Considerations Regarding The Motion To Notify The High Court Of Cassation And Justice In Order To Issue A Prior Decision For Solving Certain Law Issues In Preliminary Chamber Procedure

AuthorSandra Gradinaru
Pages87-92
Legal Sciences in the New Millennium
87
Considerations Regarding the Motion to Notify the High Court of Cassation
and Justice in order to Issue a Prior Decision for Solving certain Law Issues
in Preliminary Chamber Procedure
Sandra Gradinaru1
Abstract: The present paper aims at sustaining the concept regarding the possibility of examining the
lawfulness, in the preliminary chamber, of court orders issued by a judge for rights and freedoms through
which technical surveillance measures were authorized. This work is of great interest given the obvious
discrepancy between the object of preliminary chamber procedure, in the light of the legality and validity of
evidence acquired during prosecution and the non-challengeable nature of the warrant as provided by the
Romanian Criminal Procedure Code.

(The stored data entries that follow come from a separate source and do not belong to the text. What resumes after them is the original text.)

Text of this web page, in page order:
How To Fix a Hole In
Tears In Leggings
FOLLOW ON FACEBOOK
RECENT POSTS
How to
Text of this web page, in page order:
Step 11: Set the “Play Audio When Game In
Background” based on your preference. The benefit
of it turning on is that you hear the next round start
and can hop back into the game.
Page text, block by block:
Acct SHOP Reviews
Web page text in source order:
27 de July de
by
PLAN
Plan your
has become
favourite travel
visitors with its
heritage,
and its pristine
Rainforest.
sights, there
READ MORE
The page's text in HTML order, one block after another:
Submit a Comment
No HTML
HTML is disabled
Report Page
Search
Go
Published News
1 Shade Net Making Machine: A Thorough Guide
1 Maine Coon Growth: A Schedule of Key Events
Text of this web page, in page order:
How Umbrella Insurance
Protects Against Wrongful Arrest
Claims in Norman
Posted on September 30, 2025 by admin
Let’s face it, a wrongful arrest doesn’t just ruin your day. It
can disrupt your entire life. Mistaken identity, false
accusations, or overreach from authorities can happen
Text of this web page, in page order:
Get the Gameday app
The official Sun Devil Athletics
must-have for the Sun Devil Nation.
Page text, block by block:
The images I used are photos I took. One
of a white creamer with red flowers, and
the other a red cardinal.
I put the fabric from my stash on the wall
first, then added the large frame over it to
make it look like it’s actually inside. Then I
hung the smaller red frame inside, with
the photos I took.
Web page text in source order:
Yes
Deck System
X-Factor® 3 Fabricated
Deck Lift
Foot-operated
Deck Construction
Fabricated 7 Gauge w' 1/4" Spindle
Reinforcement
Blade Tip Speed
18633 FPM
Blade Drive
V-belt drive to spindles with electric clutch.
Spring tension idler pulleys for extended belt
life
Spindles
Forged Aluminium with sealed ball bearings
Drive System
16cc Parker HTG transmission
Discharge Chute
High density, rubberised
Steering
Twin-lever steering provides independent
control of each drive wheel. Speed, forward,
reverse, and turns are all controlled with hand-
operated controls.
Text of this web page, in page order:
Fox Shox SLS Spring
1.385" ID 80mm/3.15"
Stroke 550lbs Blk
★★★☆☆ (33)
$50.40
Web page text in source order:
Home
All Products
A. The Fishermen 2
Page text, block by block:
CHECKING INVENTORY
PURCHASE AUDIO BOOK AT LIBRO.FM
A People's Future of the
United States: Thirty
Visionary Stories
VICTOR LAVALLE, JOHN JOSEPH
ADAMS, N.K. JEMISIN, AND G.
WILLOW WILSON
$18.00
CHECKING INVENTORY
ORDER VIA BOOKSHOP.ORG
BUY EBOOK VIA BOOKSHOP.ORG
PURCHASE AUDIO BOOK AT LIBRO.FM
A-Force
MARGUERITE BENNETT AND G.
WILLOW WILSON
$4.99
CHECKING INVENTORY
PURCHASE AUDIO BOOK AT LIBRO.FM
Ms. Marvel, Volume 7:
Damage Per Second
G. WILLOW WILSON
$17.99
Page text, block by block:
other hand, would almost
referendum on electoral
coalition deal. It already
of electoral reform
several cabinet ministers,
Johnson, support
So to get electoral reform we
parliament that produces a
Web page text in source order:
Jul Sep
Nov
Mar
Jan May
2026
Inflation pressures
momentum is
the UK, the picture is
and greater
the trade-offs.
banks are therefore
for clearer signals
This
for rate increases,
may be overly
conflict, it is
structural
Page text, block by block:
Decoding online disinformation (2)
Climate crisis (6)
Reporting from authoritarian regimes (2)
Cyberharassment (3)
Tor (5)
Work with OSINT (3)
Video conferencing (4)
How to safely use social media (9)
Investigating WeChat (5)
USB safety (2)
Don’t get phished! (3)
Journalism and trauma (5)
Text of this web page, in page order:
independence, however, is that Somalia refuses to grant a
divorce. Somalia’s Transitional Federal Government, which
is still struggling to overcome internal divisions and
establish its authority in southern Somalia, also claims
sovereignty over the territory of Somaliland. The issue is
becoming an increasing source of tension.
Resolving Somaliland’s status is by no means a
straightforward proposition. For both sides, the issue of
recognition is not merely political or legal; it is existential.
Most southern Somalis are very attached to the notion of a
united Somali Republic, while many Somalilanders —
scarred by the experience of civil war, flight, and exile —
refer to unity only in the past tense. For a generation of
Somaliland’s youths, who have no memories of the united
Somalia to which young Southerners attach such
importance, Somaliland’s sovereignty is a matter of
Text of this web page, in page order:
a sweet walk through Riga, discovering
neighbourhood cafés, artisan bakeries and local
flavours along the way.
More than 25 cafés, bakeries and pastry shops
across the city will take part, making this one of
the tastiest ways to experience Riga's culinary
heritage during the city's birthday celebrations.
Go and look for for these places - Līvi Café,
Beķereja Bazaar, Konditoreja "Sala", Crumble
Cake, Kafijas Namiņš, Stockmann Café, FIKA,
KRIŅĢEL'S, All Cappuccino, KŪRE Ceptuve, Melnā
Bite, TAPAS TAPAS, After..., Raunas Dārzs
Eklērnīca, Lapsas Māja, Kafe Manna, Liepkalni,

The jurisprudence of national court decisions reveals that the rulings
issued by a judge for rights and freedoms tro ugh which a measure of technical surveillance is authorized are
subject to judicial control in the preliminary chamber, but there also are several courts in Romania that states
on the contrary.
Keywords: Preliminary chamber; technical surveillance measures; ruling; judicial control
1. The Factual Situation
In fact, the defendant X brought in the preliminary chamber procedure, under article 344 par. 2 of the
Criminal Procedure Code, requests and exceptions concerning the lawfulness of evidence and of the
acts conducted by criminal investigation authorities in case no. .../P/2015, requesting the exc lusion of
data derived from conducting technical surveillance measures due to the fact that the decisions by
which these measures were authorized are void.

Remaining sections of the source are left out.